Running parallel queries in columnsore

jilani.m · August 9, 2019, 7:15am

Hi,
I’m running multiple queries in parallel in columnstore, which results in slow performance.

I’m running a query on a table with 7.5 crore rows, and the query is running in 800ms.
while I’m trying to run the query twice parallel, each query taking around 1600ms.

why this is happening? and what is the optimal number of such queries we can run in a span of 1 hour?

Thank you.

zmeidav · August 9, 2019, 11:56am

I believe it depends on how many leaves/partitions your query is running.
Your query is probably utilising all cores in your cluster, so I assume running both at the same time could result resource sharing.

Another option is that your storage is saturated. Are you using SSD/HDD for the column store?

From my experience, if you can design your table and queries to hit specific partitions by their shard keys, you should be able to run more in parallel, until one of the resources is saturated(disk, cpu, network).

jack · August 16, 2019, 10:33pm

Agree with zmeidav. When only one query is running, MemSQL will use all CPUs to execute it as quickly as possible - MemSQL can parallelize your individual query across all cores. (CPU is the most common resource that becomes fully utilized and therefore the bottleneck, but the same logic applies to e.g. disk i/o). When you run two queries at the same time, they have to share the resources. So the throughput of your queries will be constrained by how much CPU you have available. Each query takes 800 ms. so in an hour you would expect to be able to run 4500.

If this is too slow, try examining the query profiling information SingleStoreDB Cloud · SingleStore Documentation to see how it might be optimized.

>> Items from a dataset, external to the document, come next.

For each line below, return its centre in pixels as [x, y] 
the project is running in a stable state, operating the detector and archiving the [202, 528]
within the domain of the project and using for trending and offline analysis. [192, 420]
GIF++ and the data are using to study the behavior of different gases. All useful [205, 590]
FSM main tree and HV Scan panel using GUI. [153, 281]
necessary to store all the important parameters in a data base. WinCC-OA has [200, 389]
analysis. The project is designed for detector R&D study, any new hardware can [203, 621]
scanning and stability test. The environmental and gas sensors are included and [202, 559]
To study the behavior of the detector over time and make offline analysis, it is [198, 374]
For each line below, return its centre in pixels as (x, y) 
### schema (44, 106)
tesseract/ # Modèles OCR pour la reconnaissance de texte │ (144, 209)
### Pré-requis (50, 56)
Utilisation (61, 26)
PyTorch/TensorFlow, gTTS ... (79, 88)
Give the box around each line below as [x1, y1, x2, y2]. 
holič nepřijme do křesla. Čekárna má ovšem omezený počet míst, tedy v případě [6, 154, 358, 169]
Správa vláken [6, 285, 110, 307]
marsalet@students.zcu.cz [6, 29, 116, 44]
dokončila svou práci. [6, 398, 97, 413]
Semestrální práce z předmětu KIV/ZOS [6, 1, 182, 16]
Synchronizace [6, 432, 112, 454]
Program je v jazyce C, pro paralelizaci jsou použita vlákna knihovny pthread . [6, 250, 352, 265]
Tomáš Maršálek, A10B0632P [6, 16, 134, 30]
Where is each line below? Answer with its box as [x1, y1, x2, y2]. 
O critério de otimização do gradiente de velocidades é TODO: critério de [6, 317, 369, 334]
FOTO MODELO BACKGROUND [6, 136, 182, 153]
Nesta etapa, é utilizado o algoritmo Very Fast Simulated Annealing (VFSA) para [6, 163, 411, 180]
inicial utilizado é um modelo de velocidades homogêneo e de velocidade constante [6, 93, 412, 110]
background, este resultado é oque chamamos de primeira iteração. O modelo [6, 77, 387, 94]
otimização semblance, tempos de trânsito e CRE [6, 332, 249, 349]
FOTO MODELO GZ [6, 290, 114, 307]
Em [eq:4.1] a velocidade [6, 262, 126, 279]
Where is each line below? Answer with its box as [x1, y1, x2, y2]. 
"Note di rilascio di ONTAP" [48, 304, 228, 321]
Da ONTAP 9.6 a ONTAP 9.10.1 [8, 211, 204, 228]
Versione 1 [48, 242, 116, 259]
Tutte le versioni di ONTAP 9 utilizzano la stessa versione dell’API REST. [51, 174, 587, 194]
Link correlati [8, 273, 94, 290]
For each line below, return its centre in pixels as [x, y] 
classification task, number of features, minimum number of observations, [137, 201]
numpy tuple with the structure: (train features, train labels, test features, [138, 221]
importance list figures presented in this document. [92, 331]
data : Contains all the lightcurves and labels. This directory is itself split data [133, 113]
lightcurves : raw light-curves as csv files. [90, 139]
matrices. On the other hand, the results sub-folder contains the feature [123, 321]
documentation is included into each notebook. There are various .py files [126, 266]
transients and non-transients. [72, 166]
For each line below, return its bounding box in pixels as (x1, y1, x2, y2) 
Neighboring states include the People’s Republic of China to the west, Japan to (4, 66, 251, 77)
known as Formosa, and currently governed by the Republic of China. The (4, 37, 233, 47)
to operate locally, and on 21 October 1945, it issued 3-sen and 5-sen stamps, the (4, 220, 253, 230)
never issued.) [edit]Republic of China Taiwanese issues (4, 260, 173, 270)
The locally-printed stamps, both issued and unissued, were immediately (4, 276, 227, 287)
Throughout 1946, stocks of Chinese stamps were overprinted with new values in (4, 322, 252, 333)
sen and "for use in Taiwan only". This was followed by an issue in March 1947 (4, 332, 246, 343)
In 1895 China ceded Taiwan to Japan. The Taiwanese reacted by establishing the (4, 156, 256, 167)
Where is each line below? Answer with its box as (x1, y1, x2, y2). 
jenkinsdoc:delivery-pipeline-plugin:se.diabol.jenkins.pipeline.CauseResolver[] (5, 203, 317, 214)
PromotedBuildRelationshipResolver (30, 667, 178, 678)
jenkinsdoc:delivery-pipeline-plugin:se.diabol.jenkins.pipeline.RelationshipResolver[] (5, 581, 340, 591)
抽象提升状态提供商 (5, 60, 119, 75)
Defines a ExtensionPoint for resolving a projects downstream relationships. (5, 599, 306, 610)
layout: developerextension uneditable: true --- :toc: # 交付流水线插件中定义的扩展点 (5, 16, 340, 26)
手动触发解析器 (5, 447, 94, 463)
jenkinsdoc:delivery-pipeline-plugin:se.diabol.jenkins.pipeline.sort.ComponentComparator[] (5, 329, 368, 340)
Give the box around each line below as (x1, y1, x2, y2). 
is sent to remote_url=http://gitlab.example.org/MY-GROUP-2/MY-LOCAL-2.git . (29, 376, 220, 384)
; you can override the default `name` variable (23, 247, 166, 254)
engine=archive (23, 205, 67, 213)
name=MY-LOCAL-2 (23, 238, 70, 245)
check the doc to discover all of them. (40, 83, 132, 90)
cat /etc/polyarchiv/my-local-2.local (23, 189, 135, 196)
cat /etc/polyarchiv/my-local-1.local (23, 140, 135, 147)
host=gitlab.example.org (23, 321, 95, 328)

mbhojani · August 19, 2019, 10:41pm

@jilani.m - Another thing you can try is to tweak the ratio of cores to partitions. Our default is 1:1 mapping of number of cores to number of partitions in a database. However, for high concurrency workloads, it may make sense to change the ratio of cores:partition to 2:1 or 4:1 so that you have multiple cores available per partition and execute multiple queries at the same time.

Note: this may have a negative performance impact on things like ingestion via pipelines. But if that’s not a big concern, then this method can work.

You can choose the number of partitions during database creation like this:

CREATE DATABASE test PARTITIONS 16;